Yesterday’s post was inspired by a number of questions I’ve fielded recently from people in the email industry. Some were clients, some were colleagues on mailing lists, but in most cases they’d found a delivery issue that they couldn’t solve and were looking for the elusive Human Representative of an ISP.
There was a time when having a contact inside an ISP was almost required to have good delivery. ISPs didn’t have very transparent systems and SMTP rejection messages weren’t very helpful to a sender. Only a very few ISPs even had postmaster pages, and the information there wasn’t always helpful.
More recently that’s changed. It’s no longer required to have a good relationship at the ISPs to get inbox delivery. I can point to a number of reasons this is the case.
ISPs have figured out that providing postmaster pages and more information in rejection messages lowers the cost of dealing with senders. As the economy has struggled ISPs have had to cut back on staff, much like every other business out there. Supporting senders turned into a money and personnel sink that they just couldn’t afford any longer.
Another big issue is the improvement in filters and processing power. Filters that relied on IP addresses and IP reputation did so for mostly technical reasons. IP addresses are the one thing that spammers couldn’t forge (mostly) and checking them could be done quickly so as not to bottleneck mail delivery. But modern fast processors allow more complex information analysis in short periods of time. Not only does this mean more granular filters, but filters can also be more dynamic. Filters block mail, but also self resolve in some set period of time. People don’t need to babysit the filters because if sender behaviour improves, then the filters automatically notice and fall off.
Then we have authentication and the protocols now being layered on top of that. This is a technology that is benefiting everyone, but has been strongly influenced by the ISPs and employees of the ISPs. This permits ISPs to filter on more than just IP reputation, but to include specific domain reputations as well.
Another factor in the removal of the human is that there are a lot of dishonest people out there. Some of those dishonest people send mail. Some of them even found contacts inside the ISPs. Yes, there are some bad people who lied and cheated their way into filtering exceptions. These people were bad enough and caused enough problems for the ISPs and the ISP employees who were lied to that systems started to have fewer and fewer places a human could override the automatic decisions.

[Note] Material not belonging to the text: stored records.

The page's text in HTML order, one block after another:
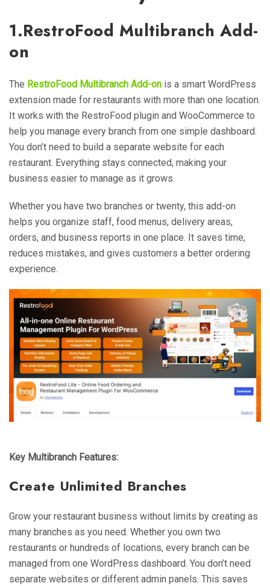
1.RestroFood Multibranch Add-
on
The RestroFood Multibranch Add-on is a smart WordPress
extension made for restaurants with more than one location.
It works with the RestroFood plugin and WooCommerce to
help you manage every branch from one simple dashboard.
You don’t need to build a separate website for each
restaurant. Everything stays connected, making your
business easier to manage as it grows.
Whether you have two branches or twenty, this add-on
helps you organize staff, food menus, delivery areas,
orders, and business reports in one place. It saves time,
reduces mistakes, and gives customers a better ordering
experience.
Key Multibranch Features:
Create Unlimited Branches
Grow your restaurant business without limits by creating as
many branches as you need. Whether you own two
restaurants or hundreds of locations, every branch can be
managed from one WordPress dashboard. You don’t need
separate websites or different admin panels. This saves
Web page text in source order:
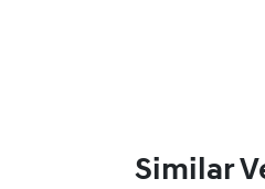
Similar
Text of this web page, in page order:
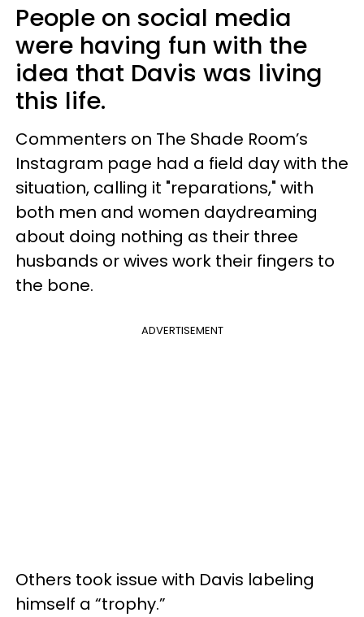
People on social media
were having fun with the
idea that Davis was living
this life.
Commenters on The Shade Room’s
Instagram page had a field day with the
situation, calling it "reparations," with
both men and women daydreaming
about doing nothing as their three
husbands or wives work their fingers to
the bone.
ADVERTISEMENT
Others took issue with Davis labeling
himself a “trophy.”
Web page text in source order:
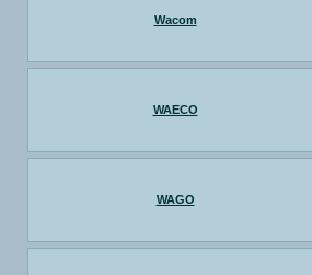
Wacom
WAECO
WAGO
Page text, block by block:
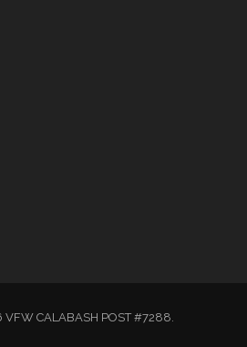
VFW CALABASH POST #7288.
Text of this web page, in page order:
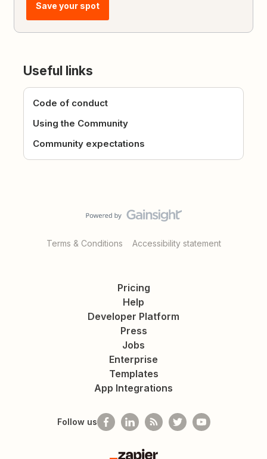
Save your spot
Useful links
Code of conduct
Using the Community
Community expectations
Terms & Conditions Accessibility statement
Pricing
Help
Developer Platform
Press
Jobs
Enterprise
Templates
App Integrations
Follow us
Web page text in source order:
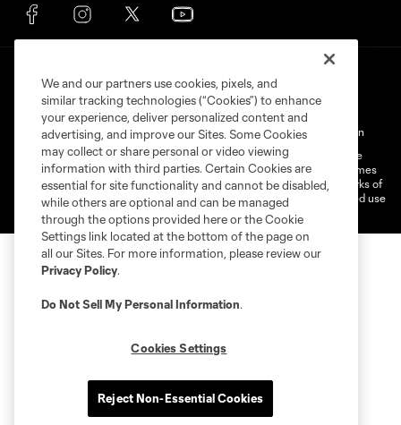
Terms of Service Privacy Policy
Do Not Sell My Personal Information
©2026 MLS. The Major League Soccer and MLS name and shield are
registered trademarks of Major League Soccer, L.L.C. (“MLS”). The names
and logos of MLS teams are registered and/or common law trademarks of
MLS or are used with the permission of their owners. Any unauthorized use
is forbidden.
We and our partners use cookies, pixels, and
similar tracking technologies (“Cookies”) to enhance
your experience, deliver personalized content and
advertising, and improve our Sites. Some Cookies
may collect or share personal or video viewing
information with third parties. Certain Cookies are
essential for site functionality and cannot be disabled,
while others are optional and can be managed
through the options provided here or the Cookie
Settings link located at the bottom of the page on
all our Sites. For more information, please review our
Privacy Policy.
Do Not Sell My Personal Information.
Cookies Settings
Reject Non-Essential Cookies
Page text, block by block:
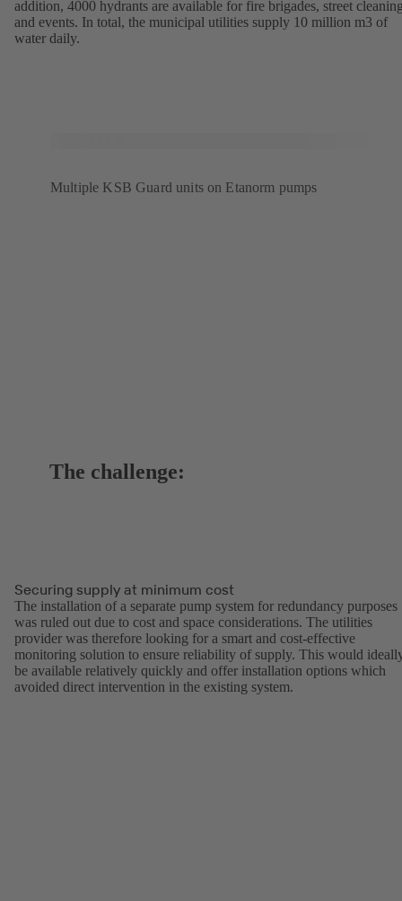
addition, 4000 hydrants are available for fire brigades, street
and events. In total, the municipal utilities supply 10 million m3 of
water daily.
Multiple KSB Guard units on Etanorm pumps
The challenge:
Securing supply at minimum cost
The installation of a separate pump system for redundancy purposes
was ruled out due to cost and space considerations. The utilities
provider was therefore looking for a smart and cost-effective
monitoring solution to ensure reliability of supply. This would
be available relatively quickly and offer installation options which
avoided direct intervention in the existing system.
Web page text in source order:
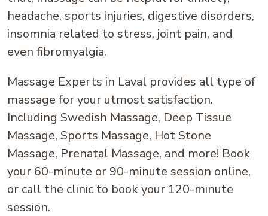
headache, sports injuries, digestive disorders,
insomnia related to stress, joint pain, and
even fibromyalgia.
Massage Experts in Laval provides all type of
massage for your utmost satisfaction.
Including Swedish Massage, Deep Tissue
Massage, Sports Massage, Hot Stone
Massage, Prenatal Massage, and more! Book
your 60-minute or 90-minute session online,
or call the clinic to book your 120-minute
session.
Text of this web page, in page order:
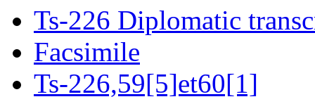
Ts-226 Diplomatic
Facsimile
Ts-226,59[5]et60[1]
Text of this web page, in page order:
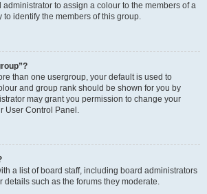
administrator to assign a colour to the members of a
to identify the members of this group.
than one usergroup, your default is used to
and group rank should be shown for you by
may grant you permission to change your
User Control Panel.
a list of board staff, including board administrators
details such as the forums they moderate.
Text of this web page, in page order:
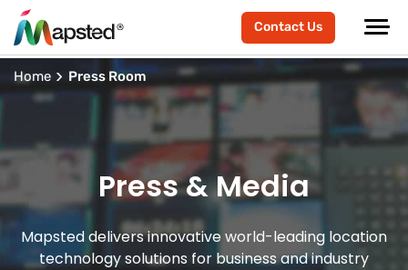
Contact Us
Home Press Room
Press & Media
Mapsted delivers innovative world-leading location
technology solutions for business and industry
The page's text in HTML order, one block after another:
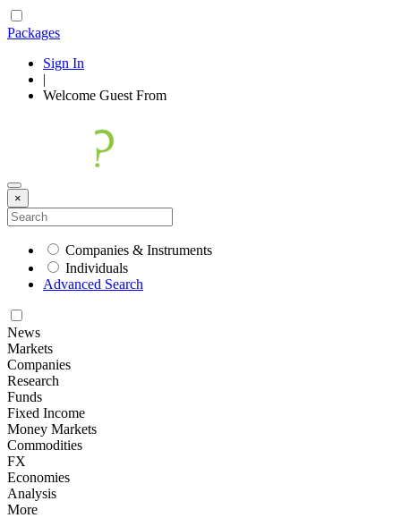
Packages
Sign In
|
Welcome Guest From
×
Companies & Instruments
Individuals
Advanced Search
News
Markets
Companies
Research
Funds
Fixed Income
Money Markets
Commodities
FX
Economies
Analysis
More
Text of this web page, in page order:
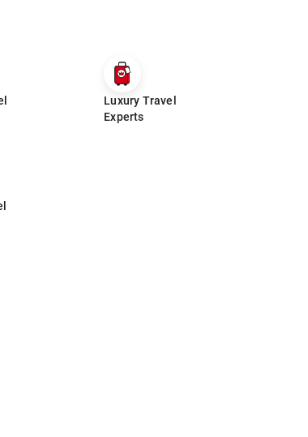
Luxury Travel
Experts
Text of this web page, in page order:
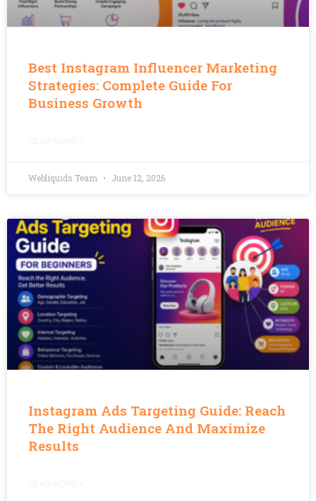
Best Instagram Influencer Marketing
Strategies: Complete Guide For
Business Growth
Webliquids Team June 12, 2026
Instagram Ads Targeting Guide: Reach
The Right Audience And Maximize
Results
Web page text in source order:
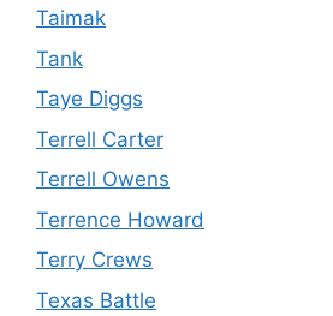
Taimak
Tank
Taye Diggs
Terrell Carter
Terrell Owens
Terrence Howard
Terry Crews
Texas Battle
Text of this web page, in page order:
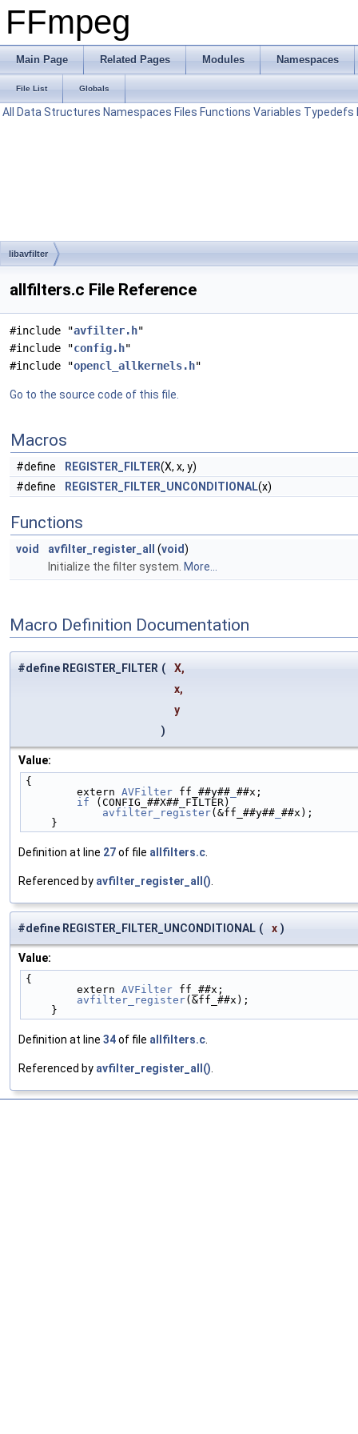
FFmpeg
Main Page Related Pages Modules Namespaces
File List Globals
All Data Structures Namespaces Files Functions Variables Typedefs
libavfilter
allfilters.c File Reference
#include "avfilter.h"
#include "config.h"
#include "opencl_allkernels.h"
Go to the source code of this file.
Macros
#define REGISTER_FILTER(X, x, y)
#define
REGISTER_FILTER_UNCONDITIONAL(x)
Functions
void avfilter_register_all (void)
Initialize the filter system. More...
Macro Definition Documentation
#define REGISTER_FILTER (
X,
x,
y
)
Value:
{
        extern
AVFilter ff_##y##
        if
            avfilter_register
(&ff_##y## ##x);
    }
Definition at line 27of file allfilters.c
Referenced by avfilter_register_all()
#define REGISTER_FILTER_UNCONDITIONAL ( x )
Value:
{
        extern
AVFilter
        avfilter_register
(&ff_##x);
    }
Definition at line 34of file allfilters.c
Referenced by avfilter_register_all()
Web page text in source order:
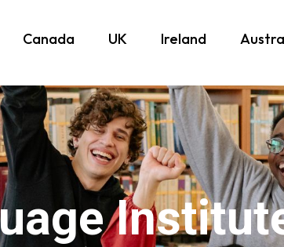
Canada UK Ireland
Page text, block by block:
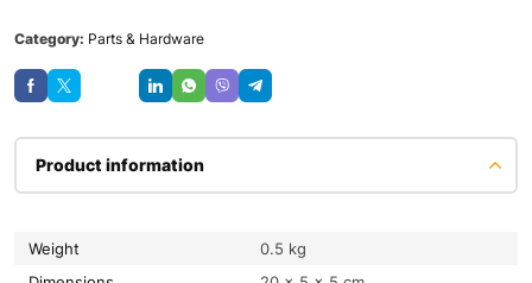
Category: Parts & Hardware
Product information
Weight
0.5 kg
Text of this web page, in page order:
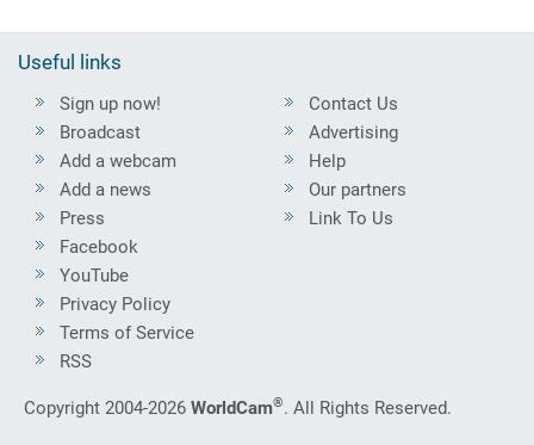
Useful links
Sign up now!
Broadcast
Add a webcam
Add a news
Press
Contact Us
Advertising
Help
Our partners
Link To Us
Facebook
YouTube
Privacy Policy
Terms of Service
RSS
Copyright 2004-2026 WorldCam®. All Rights Reserved.
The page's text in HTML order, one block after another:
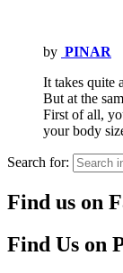
by PINAR
It takes quite
But at the
First of all,
your body
Search for:
Find us on
Find Us on
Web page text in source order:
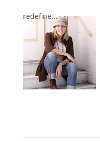
redefine...
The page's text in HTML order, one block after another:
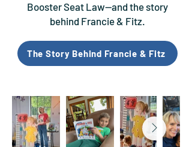
Booster Seat Law—and the story
behind Francie & Fitz.
The Story Behind Francie & Fitz
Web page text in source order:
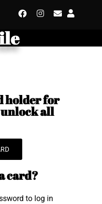
holder for
unlock all
card?
to log in
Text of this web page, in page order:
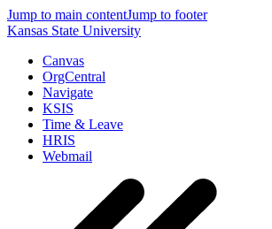
Jump to main contentJump to footer
Kansas State University
Canvas
OrgCentral
Navigate
KSIS
Time & Leave
HRIS
Webmail
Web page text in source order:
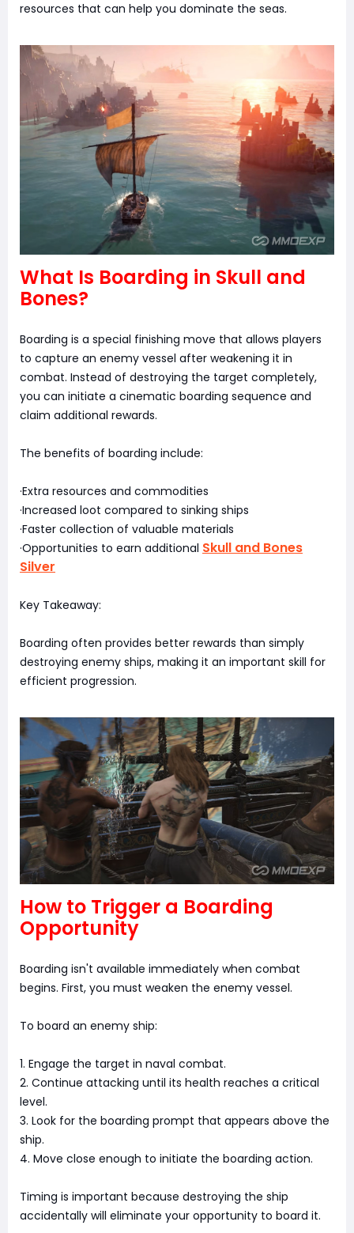
resources that can help you dominate the seas.
What Is Boarding in Skull and
Bones?
Boarding is a special finishing move that allows players
to capture an enemy vessel after weakening it in
combat. Instead of destroying the target completely,
you can initiate a cinematic boarding sequence and
claim additional rewards.
The benefits of boarding include:
·Extra resources and commodities
·Increased loot compared to sinking ships
·Faster collection of valuable materials
·Opportunities to earn additional Skull and Bones
Silver
Key Takeaway:
Boarding often provides better rewards than simply
destroying enemy ships, making it an important skill for
efficient progression.
How to Trigger a Boarding
Opportunity
Boarding isn't available immediately when combat
begins. First, you must weaken the enemy vessel.
To board an enemy ship:
1. Engage the target in naval combat.
2. Continue attacking until its health reaches a critical
level.
3. Look for the boarding prompt that appears above the
ship.
4. Move close enough to initiate the boarding action.
Timing is important because destroying the ship
accidentally will eliminate your opportunity to board it.
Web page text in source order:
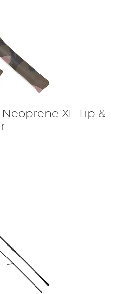
XL Tip &
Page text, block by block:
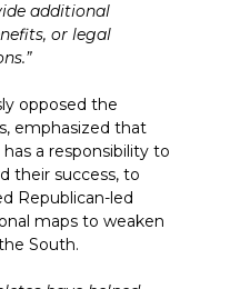
additional
or legal
opposed the
emphasized that
a responsibility to
their success, to
Republican-led
maps to weaken
South.
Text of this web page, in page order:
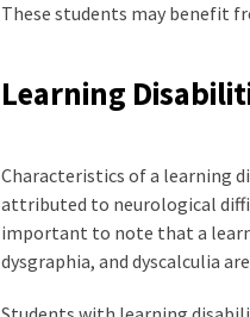
These students may benefit
Learning
Characteristics of a learning
attributed to neurological
important to note that a
dysgraphia, and dyscalculia
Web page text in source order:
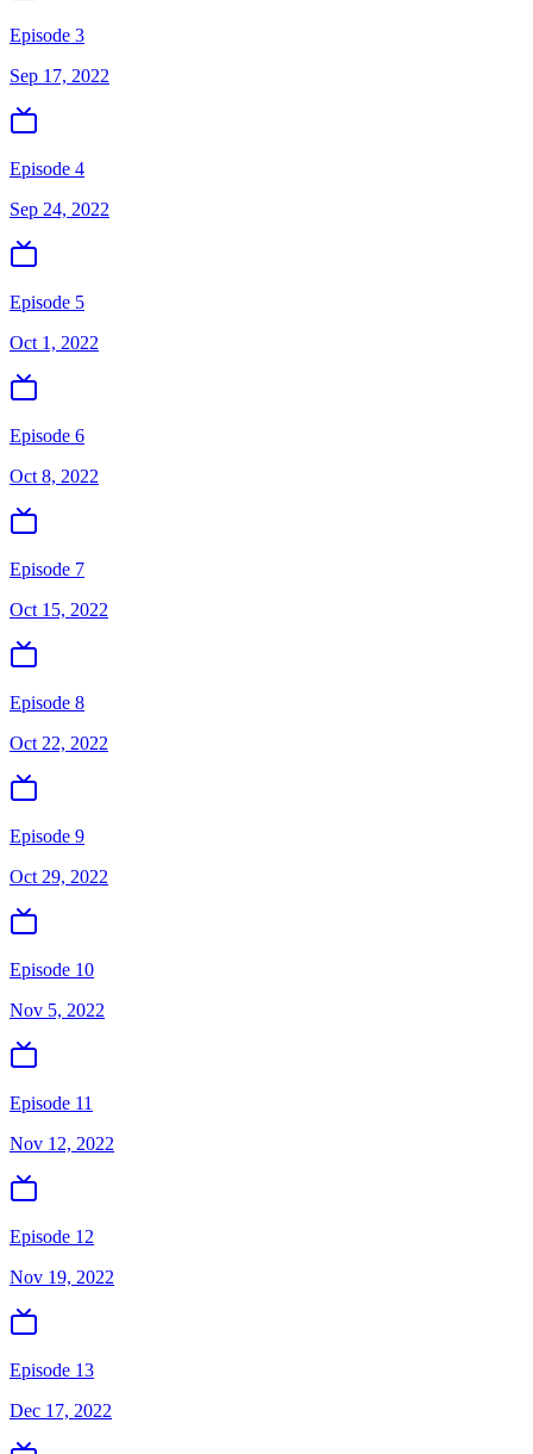
Episode 3
Sep 17, 2022
Episode 4
Sep 24, 2022
Episode 5
Oct 1, 2022
Episode 6
Oct 8, 2022
Episode 7
Oct 15, 2022
Episode 8
Oct 22, 2022
Episode 9
Oct 29, 2022
Episode 10
Nov 5, 2022
Episode 11
Nov 12, 2022
Episode 12
Nov 19, 2022
Episode 13
Dec 17, 2022

All of this contributes to the fact that the Human Representative is becoming a more and more elusive target. In a way that’s good, though; it levels the playing field and doesn’t give con artists and scammers better access to the inbox than honest people. It means that smaller senders have a chance to get mail to the inbox, and it means that fewer people have to make judgement calls about the filters and what mail is worthy or not. All mail is subject to the same conditions.
The Human Representative is endangered. And I think this is a good thing for email.